Mali : Cinglant revers pour les putschistes
6 mai 2026 05:00 0 messages
Les attaques coordonnées des djihadistes et des indépendantistes de l’Azawad représentent un échec majeur pour la junte militaire du Mali
C’est un assaut d’une ampleur inégalée qui s’est déroulée au Mali le samedi 25 avril. Il a été mené conjointement par les djihadistes du GSIM et les forces indépendantistes du Front de libération de l’Azawad (FLA) (l’Azawad est le nom donné à la région du nord du Mali).
Une offensive à travers le pays
Les principales villes maliennes ont été attaquées simultanément. Au nord : Tessalit, Kidal, Anéfi, Bourem et Gao ; dans le centre : Kona, Sévaré et Mopti ; au sud : Sénou et la capitale Bamako, dont l’aéroport, ainsi que la ville-garnison de Kati, où logent les principaux dirigeants. Durant toute la journée, les combats ont fait rage. Sadio Camara, numéro deux du régime et principal artisan de la venue des mercenaires de Wagner, a trouvé la mort lors de l’attaque suicide de sa résidence.
Kidal, principale ville de l’extrême nord, est passée sous le contrôle du FLA. C’est évidemment un coup dur pour la junte, qui avait réussi à la reconquérir en 2023 et en avait fait un symbole de la souveraineté malienne retrouvée. Le coup est d’autant plus rude que les Russes de l’Africa Corps (anciennement Wagner) ont quitté la ville sans combattre, fruit d’un accord avec le FLA, certainement sous la médiation de l’Algérie. Tessalit et Aguelhok après l’abandon de l’armée malienne sont occupés par les indépendantistes.
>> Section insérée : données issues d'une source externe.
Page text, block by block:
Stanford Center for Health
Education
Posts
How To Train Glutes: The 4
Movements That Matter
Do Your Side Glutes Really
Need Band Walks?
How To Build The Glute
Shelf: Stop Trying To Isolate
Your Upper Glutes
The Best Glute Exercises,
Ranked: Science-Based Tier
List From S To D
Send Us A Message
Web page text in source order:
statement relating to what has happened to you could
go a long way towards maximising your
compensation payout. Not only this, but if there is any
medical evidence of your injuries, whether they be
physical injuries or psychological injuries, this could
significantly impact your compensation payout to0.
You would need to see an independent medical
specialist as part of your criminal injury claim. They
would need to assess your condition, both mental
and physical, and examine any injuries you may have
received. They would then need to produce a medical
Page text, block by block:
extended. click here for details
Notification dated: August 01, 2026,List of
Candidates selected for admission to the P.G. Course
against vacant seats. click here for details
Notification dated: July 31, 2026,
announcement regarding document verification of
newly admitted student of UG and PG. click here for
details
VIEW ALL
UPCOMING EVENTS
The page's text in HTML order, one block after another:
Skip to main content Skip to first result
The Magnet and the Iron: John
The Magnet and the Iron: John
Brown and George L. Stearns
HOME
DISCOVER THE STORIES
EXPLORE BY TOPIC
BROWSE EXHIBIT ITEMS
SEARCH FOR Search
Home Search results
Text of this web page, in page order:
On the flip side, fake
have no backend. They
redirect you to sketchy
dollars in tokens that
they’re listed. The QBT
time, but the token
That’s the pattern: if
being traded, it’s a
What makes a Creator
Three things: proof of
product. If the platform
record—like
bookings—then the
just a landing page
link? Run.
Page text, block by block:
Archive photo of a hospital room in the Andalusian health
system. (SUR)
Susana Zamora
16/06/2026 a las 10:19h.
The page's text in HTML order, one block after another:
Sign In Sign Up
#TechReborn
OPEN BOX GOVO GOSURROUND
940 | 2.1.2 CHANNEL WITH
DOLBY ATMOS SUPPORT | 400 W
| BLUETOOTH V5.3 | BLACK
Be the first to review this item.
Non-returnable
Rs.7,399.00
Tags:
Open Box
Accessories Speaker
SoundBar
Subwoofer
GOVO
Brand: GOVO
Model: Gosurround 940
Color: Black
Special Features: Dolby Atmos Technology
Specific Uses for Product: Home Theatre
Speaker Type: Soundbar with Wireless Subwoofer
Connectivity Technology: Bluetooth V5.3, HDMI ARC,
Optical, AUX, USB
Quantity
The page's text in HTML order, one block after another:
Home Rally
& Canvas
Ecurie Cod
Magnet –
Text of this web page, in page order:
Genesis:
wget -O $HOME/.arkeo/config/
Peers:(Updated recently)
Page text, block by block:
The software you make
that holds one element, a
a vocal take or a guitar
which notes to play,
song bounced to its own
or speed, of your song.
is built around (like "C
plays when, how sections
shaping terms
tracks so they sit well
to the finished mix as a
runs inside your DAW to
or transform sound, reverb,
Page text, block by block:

Après ces attaques, le GSIM a déclaré instaurer un blocus sur la totalité des axes routiers menant à Bamako. Cela a pour effet de fixer une grande partie des Forces armées maliennes (FAMa) et des supplétifs russes dans la capitale, laissant le champ libre au FLA et aux islamistes pour mener des opérations de conquête des villes du nord du pays.
Crise politique
Ces attaques vont avoir des répercussions politiques. La légitimité de la junte et de son président, Assimi Goïta, est remise en cause. Pendant son absence de trois jours après les attaques, des rumeurs de destitution ont même circulé au sein de la hiérarchie militaire. Le narratif de l’affaiblissement des rebelles grâce à l’action des FAMa n’est plus crédible.
Le rôle de l’Africa Corps est également durement critiqué : pour certains, il s’agit ni plus ni moins d’une trahison. Leur service de propagande tente de renverser la situation en inondant les réseaux sociaux de vidéos à la gloire des mercenaires, mais la défaite symbolique que constitue la prise de Kidal est trop forte.
La stratégie de la junte est aussi questionnée. En se désengageant de l’accord de paix d’Alger signé avec les forces indépendantistes de l’Azawad et en considérant les combattants touaregs comme des ennemis au même titre que les djihadistes, la junte a favorisé un rapprochement entre les deux rébellions, que nous avions analysé dans ces colonnes il y a un an .
Cette attaque inédite montre que la junte n’est pas en capacité de contenir les avancées de la rébellion. Sa fuite en avant militariste ne fait qu’accroître les souffrances des populations, sans régler les problèmes politiques et sociaux auxquels le pays est confronté.
De nombreuses initiatives en faveur de la paix voient le jour. Ainsi, la visite d’Omar Mariko, dirigeant du parti de la gauche radicale SADI (Solidarité africaine pour la démocratie et l’indépendance), auprès de 17 soldats des FAMa prisonniers du GSIM, qui a débouché sur la libération de quatre d’entre eux, montre qu’un dialogue pour la paix est possible. La junte et les supplétifs russes demeurent toutefois le principal obstacle.